Bea Stollnitz - How to train and deploy in Azure ML

Introduction

My goal for this post is to show you the simplest way to train your model and deploy it in the cloud, using Azure ML. Why would you want to train and deploy in the cloud? Training in the cloud will allow you to handle larger ML models and datasets than you could train on your development machine. And deploying your model in the cloud will allow your system to scale to many more inference requests than a development machine could handle.

I recommend that you read my introduction to Azure ML before reading this post, so that you have a good high-level understanding of Azure ML. But you’ll still be able to follow along if you don’t.

Any task you want to accomplish using Azure ML can be done in three ways: using the Azure ML CLI, the Python SDK, or the Studio UI. This post will cover all three, which I hope will enable you to choose the best approach for each scenario you encounter in the future.

I’ve created two GitHub repositories to accompany this post. The first GitHub repo shows how to train and deploy using the Azure ML CLI, and the second GitHub repo shows how to use the Python SDK.

For Azure and project setup, please refer to the README files of each GitHub repo. You’ll also find there a reference list of all the commands explained in this post.

Training and inference on your development machine

Before moving your model to the cloud, it’s always a good idea to train and test it on your development machine (which could be your local machine, a GitHub codespace, or an Azure ML compute instance). We’ll be training a PyTorch model using the FashionMNIST dataset in this project — you can find the code in the src directory of both repos associated with this post. To run it locally, you can simply select the “Train locally” run configuration in VS Code, and press F5.

The training code uses the MLflow framework to log metrics and to save the model. Using MLflow to log metrics enables us to visualize them without writing any graphing code, by simply running the MLflow UI command:

mlflow ui

When I run this command, I get a link that I can click on to see the graphs.

Using MLflow to save the trained model helps us to make a prediction locally, which you can do by executing either of the following commands from the root of the repo:

cd aml_command_cli
mlflow models predict --model-uri "model" --input-path "test_data/images.csv" --content-type csv
mlflow models predict --model-uri "model" --input-path "test_data/images.json" --content-type json

MLflow supports test data in CSV and JSON forms, and I include both types of test data in the project, to give you options.

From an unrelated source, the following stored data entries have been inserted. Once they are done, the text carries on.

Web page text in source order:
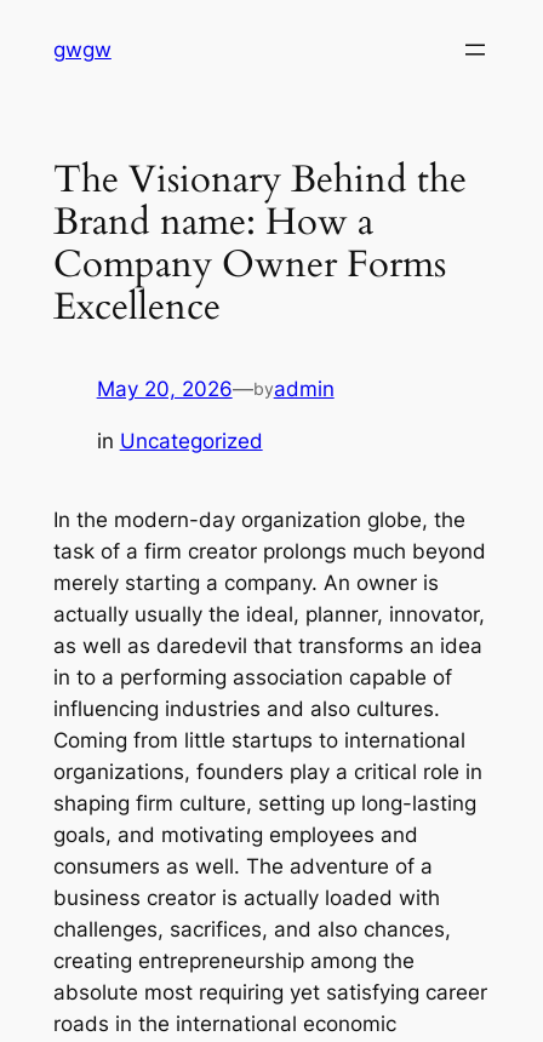
gwgw
The Visionary Behind the
Brand name: How a
Company Owner Forms
Excellence
May 20, 2026—byadmin
in Uncategorized
In the modern-day organization globe, the
task of a firm creator prolongs much beyond
merely starting a company. An owner is
actually usually the ideal, planner, innovator,
as well as daredevil that transforms an idea
in to a performing association capable of
influencing industries and also cultures.
Coming from little startups to international
organizations, founders play a critical role in
shaping firm culture, setting up long-lasting
goals, and motivating employees and
consumers as well. The adventure of a
business creator is actually loaded with
challenges, sacrifices, and also chances,
creating entrepreneurship among the
absolute most requiring yet satisfying career
roads in the international economic
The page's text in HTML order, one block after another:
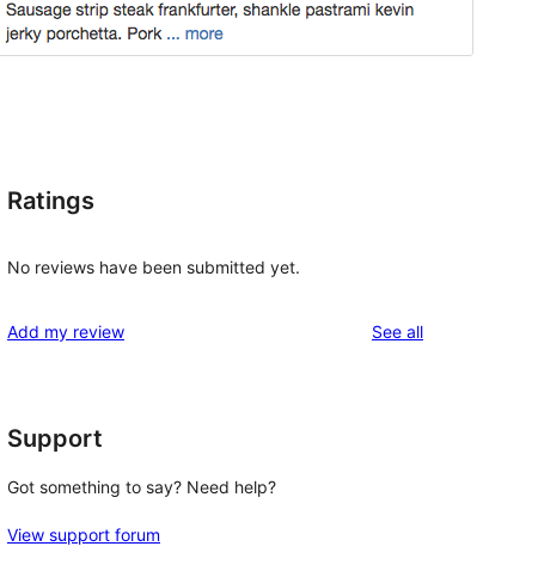
Ratings
No reviews have been submitted yet.
Add my review See allreviews
Support
Got something to say? Need help?
View support forum
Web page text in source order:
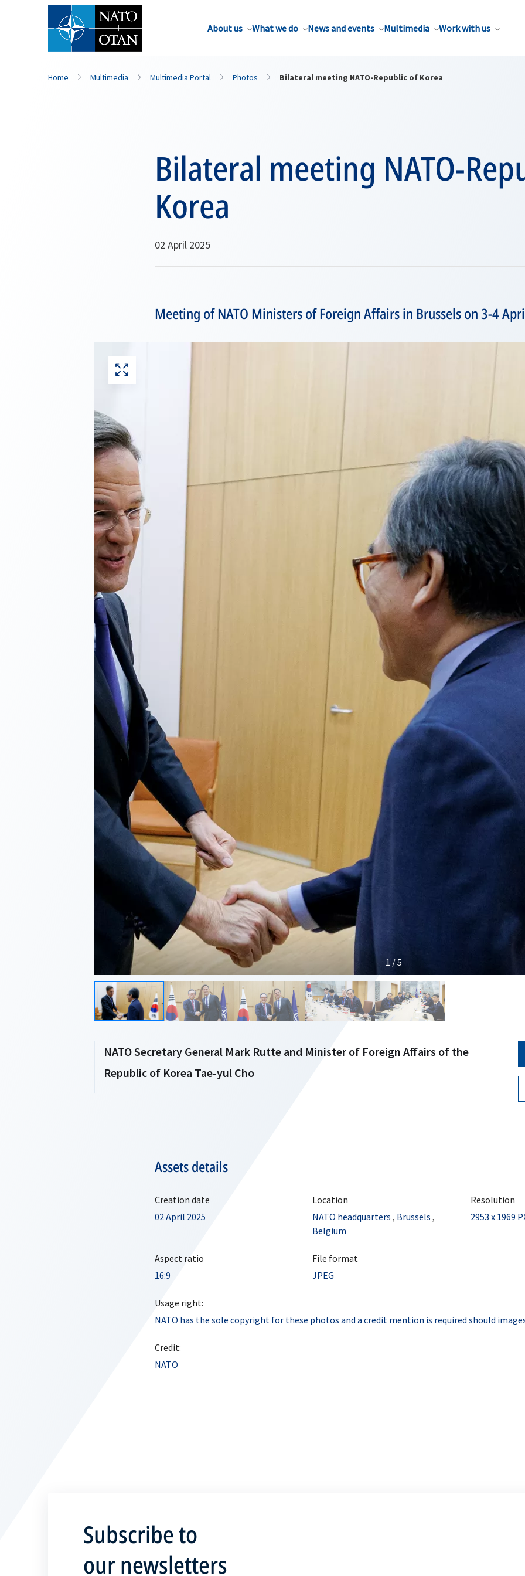
About us What we do News and events Multimedia Work with us
Home Multimedia Multimedia Portal Photos Bilateral meeting NATO-Republic of Korea
Bilateral meeting NATO-
Korea
02 April 2025
Meeting of NATO Ministers of Foreign Affairs in Brussels on 3-4
1 / 5
NATO Secretary General Mark Rutte and Minister of Foreign Affairs of the
Republic of Korea Tae-yul Cho
Assets details
Creation date
02 April 2025
Location
NATO headquarters , Brussels ,
Belgium
Resolution
2953 x 1969
Aspect ratio
16:9
File format
JPEG
Usage right:
NATO has the sole copyright for these photos and a credit mention is required should
Credit:
NATO
Subscribe to
our newsletters

The output of the command that uses the JSON data looks like this:

[
  {"0": -3.6867828369140625, "1": -5.797521591186523, "2": -3.2098610401153564, "3": -2.2174417972564697, "4": -2.5920114517211914, "5": 3.298574686050415, "6": -0.4601913094520569, "7": 4.433833599090576, "8": 1.1174960136413574, "9": 5.766951560974121}, 
  {"0": 3.5685975551605225, "1": -7.8351311683654785, "2": 12.533431053161621, "3": 1.6915751695632935, "4": 6.009798049926758, "5": -6.79791784286499, "6": 7.569240570068359, "7": -6.589715480804443, "8": -2.000182628631592, "9": -8.283203125}
]

The keys in this prediction dictionary correspond to clothing items in the Fashion MNIST dataset, and the values represent how likely each clothing item is in our prediction. For this particular example, keys 9 and 2 have the highest values, which correspond to “Ankle boot” and “Pullover.”

Keep in mind that your model does not need to use MLflow to work with Azure ML! As long as you’re happy with your tests on your development machine (with full or partial data), you’re ready to move your training and deployment to the cloud.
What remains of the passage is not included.